As a novelty or special occasion treat, I might indulge in this once a year if that’s when the roll around. May is a pretty dicey month to be shipping chocolate to Southern California though ... it was only through their good packaging (with a chill pack) and a respite from otherwise warm weather that kept these safe and tasty.
Of the list of other products on the list, I think the one that interests me most would be the Good & Plenty. I love Good & Plenty and suffer through the leathery chew quite often. I found last year that they now offer Good & Plenty in peg bags (I got mine on the Penna Turnpike on my way to my sister’s wedding). They were so fresh and chewy it was like I was eating a completely different candy.
If you’re a die hard fan of one of these candies, I think it’s definitely worth it for the experience. It also makes a great, inexpensive but special gift for the candy fan in your life. Graduation and Father’s Day are around the corner. Or perhaps a wedding couple you know have registered for it ... or should?
Friday, May 4, 2007
I thought I would give you some real-world info about what it’s like to order from some of the webstores I’ve mentioned before.

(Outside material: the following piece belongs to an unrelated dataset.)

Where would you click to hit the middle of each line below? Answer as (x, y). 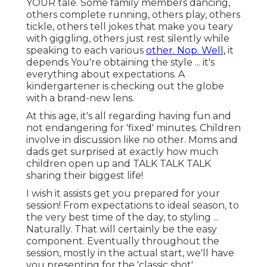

Economy Candy’s site is pretty well organized. The photos are good the descriptions are decent, except when it comes to the bulk stuff. I visited their brick & mortar store when I was in New York last year, so I knew that they were for real. The site does not have everything that’s in the store. However, I get the feeling that you could probably call them and have them throw in some ad hoc items. (Perhaps someone can confirm that.)
I went there specifically for the chocolate covered halvah, and I figured as long as I was there and paying the shipping I’d throw in some other stuff.
I put in an order at Economy Candy and purchased the following:
The order tracking was a little frustrating. I kept visiting the site and their order tracking page but it never said that my order had shipped. But the candy showed up within a week. So go figure.
The package was well organized and everything was fresh and in tact. My Halvah came in a little white box and the rest of the contents just wrapped nicely in bubble wrap.
I would definitely use them again for future purchases of items I’m not able to get elsewhere. They allow purchases of single candy bars, though the shipping is a little high, if you’re getting a variety the shipping isn’t that bad.
Pros: Good selection, good prices, fresh product.
Cons: Frustrating website & order tracking, they don’t always give a lot of information about the bulk items. Shipping and handling a bit expensive (but candy is kind of heavy).
I give the whole experience a 7 out of 10.
Tuesday, April 17, 2007
I buy the vast majority of the candy I review here right in Los Angeles. Nearly all of it is from the normal places where most people buy their candy: Drug Stores, Grocery Stores and Convenience Stores and a few other specialty spots.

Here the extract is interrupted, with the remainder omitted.